Stored data:
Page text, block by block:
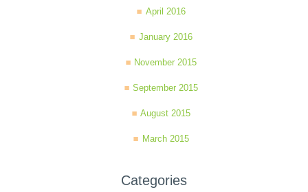
April 2016
January 2016
November 2015
September 2015
August 2015
March 2015
Categories
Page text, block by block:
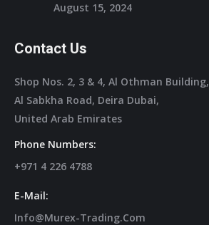
August 15, 2024
Contact Us
Shop Nos. 2, 3 & 4, Al Othman Building,
Al Sabkha Road, Deira Dubai,
United Arab Emirates
Phone Numbers:
+971 4 226 4788
E-Mail:
Info@murex-Trading.com
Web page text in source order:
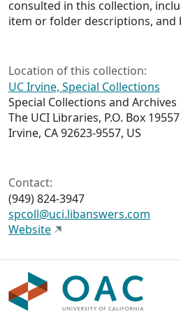
consulted in this collection,
item or folder descriptions,
Location of this collection:
UC Irvine, Special Collections
Special Collections and Archives
The UCI Libraries, P.O. Box 19557
Irvine, CA 92623-9557, US
Contact:
(949) 824-3947
spcoll@uci.libanswers.com
Website
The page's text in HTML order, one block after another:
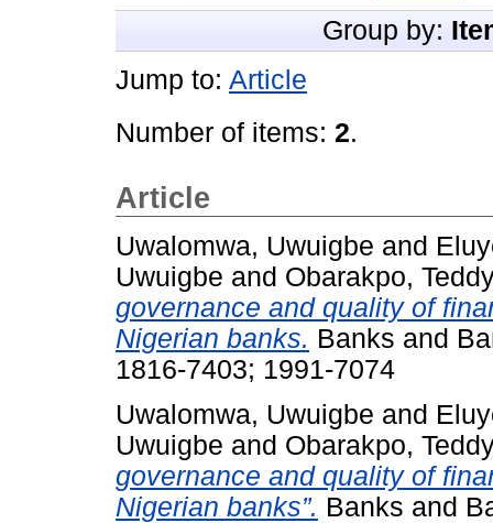
Group by:
Jump to: Article
Number of items: 2.
Article
Uwalomwa, Uwuigbe and
Uwuigbe and Obarakpo,
governance and quality of
Nigerian banks. Banks and
1816-7403; 1991-7074
Uwalomwa, Uwuigbe and
Uwuigbe and Obarakpo,
governance and quality of
Nigerian banks”. Banks and
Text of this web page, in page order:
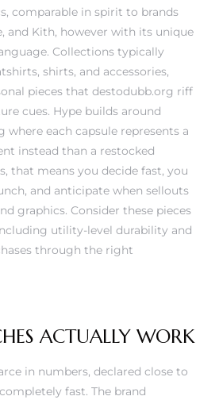
comparable in spirit to brands
and Kith, however with its unique
Collections typically
shirts, and accessories,
pieces that destodubb.org riff
cues. Hype builds around
where each capsule represents a
instead than a restocked
that means you decide fast, you
and anticipate when sellouts
graphics. Consider these pieces
utility-level durability and
through the right
ACTUALLY WORK
in numbers, declared close to
fast. The brand
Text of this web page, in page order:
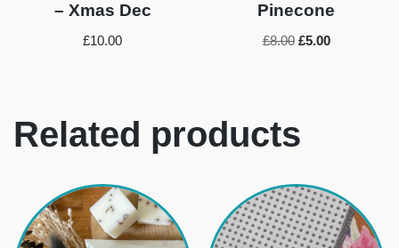
– Xmas Dec
£10.00
Pinecone
£8.00 £5.00
Related products
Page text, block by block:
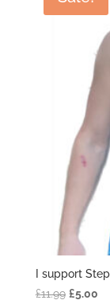
I support
£11.99 Original
£5.00
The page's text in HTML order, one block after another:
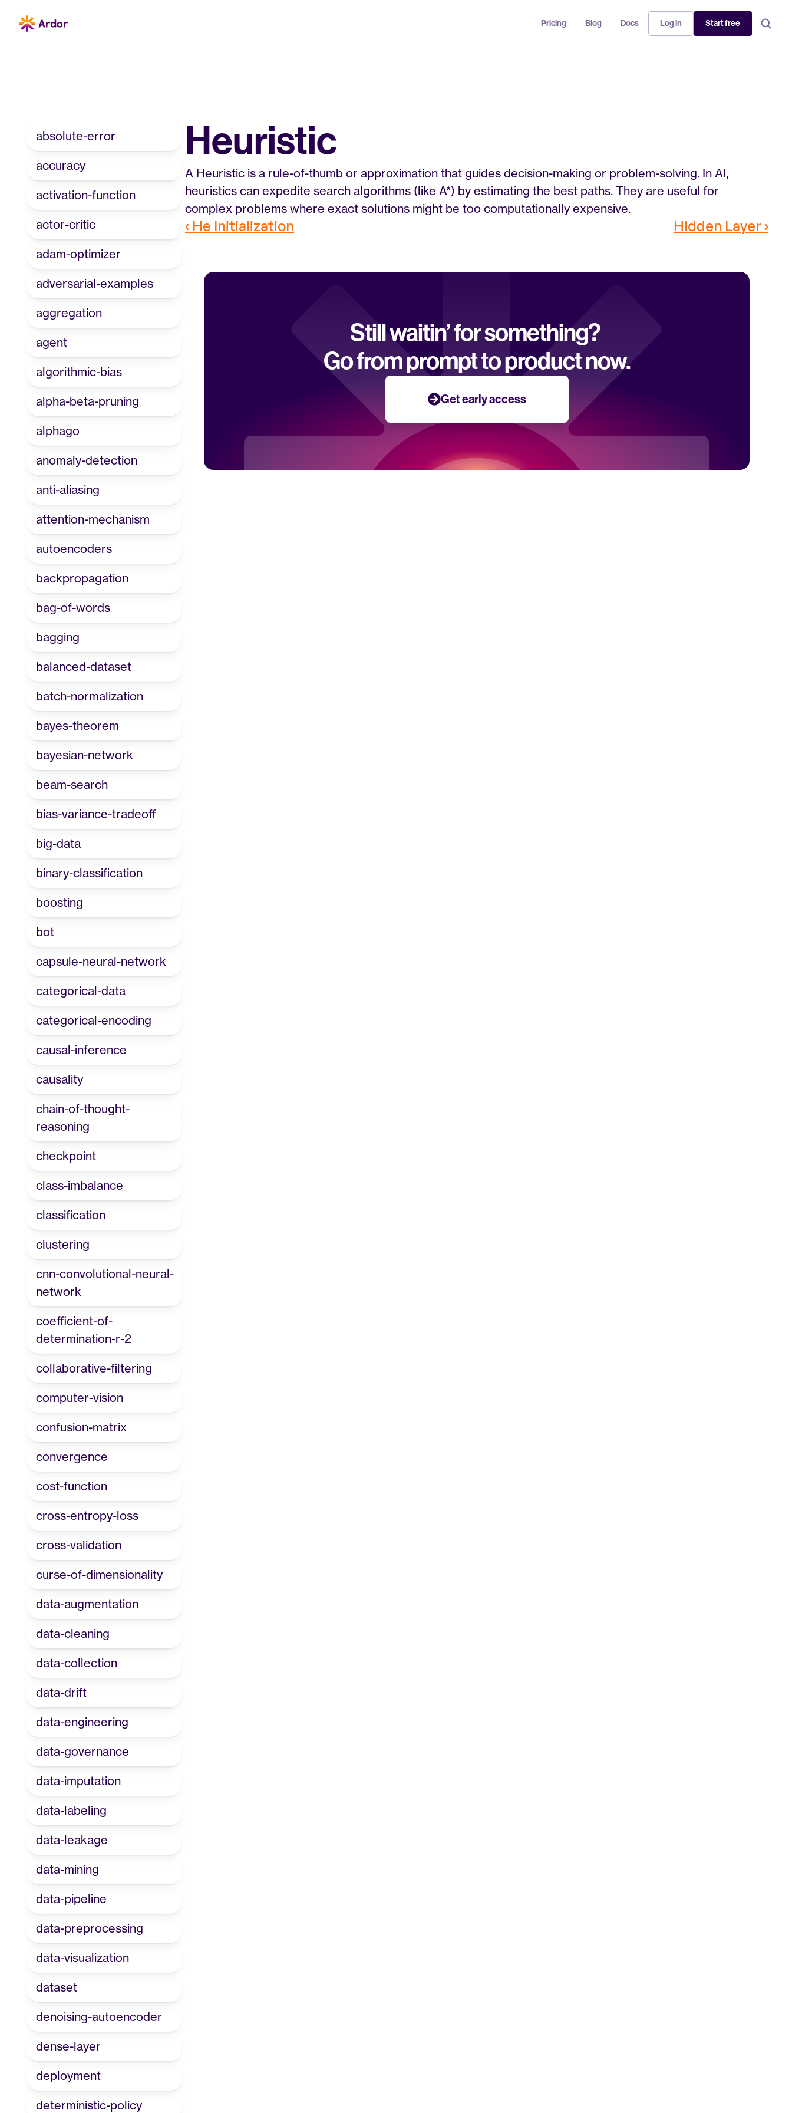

■ Brief:
Every record above should come back exactly, but without its pictures.

■ Your response:
Page text, block by block:
April 2016
January 2016
November 2015
September 2015
August 2015
March 2015
Categories
Page text, block by block:
August 15, 2024
Contact Us
Shop Nos. 2, 3 & 4, Al Othman Building,
Al Sabkha Road, Deira Dubai,
United Arab Emirates
Phone Numbers:
+971 4 226 4788
E-Mail:
Info@murex-Trading.com
Web page text in source order:
consulted in this collection,
item or folder descriptions,
Location of this collection:
UC Irvine, Special Collections
Special Collections and Archives
The UCI Libraries, P.O. Box 19557
Irvine, CA 92623-9557, US
Contact:
(949) 824-3947
spcoll@uci.libanswers.com
Website
The page's text in HTML order, one block after another:
Group by:
Jump to: Article
Number of items: 2.
Article
Uwalomwa, Uwuigbe and
Uwuigbe and Obarakpo,
governance and quality of
Nigerian banks. Banks and
1816-7403; 1991-7074
Uwalomwa, Uwuigbe and
Uwuigbe and Obarakpo,
governance and quality of
Nigerian banks”. Banks and
Text of this web page, in page order:
comparable in spirit to brands
and Kith, however with its unique
Collections typically
shirts, and accessories,
pieces that destodubb.org riff
cues. Hype builds around
where each capsule represents a
instead than a restocked
that means you decide fast, you
and anticipate when sellouts
graphics. Consider these pieces
utility-level durability and
through the right
ACTUALLY WORK
in numbers, declared close to
fast. The brand
Text of this web page, in page order:
– Xmas Dec
£10.00
Pinecone
£8.00 £5.00
Related products
Page text, block by block:
I support
£11.99 Original
£5.00
The page's text in HTML order, one block after another:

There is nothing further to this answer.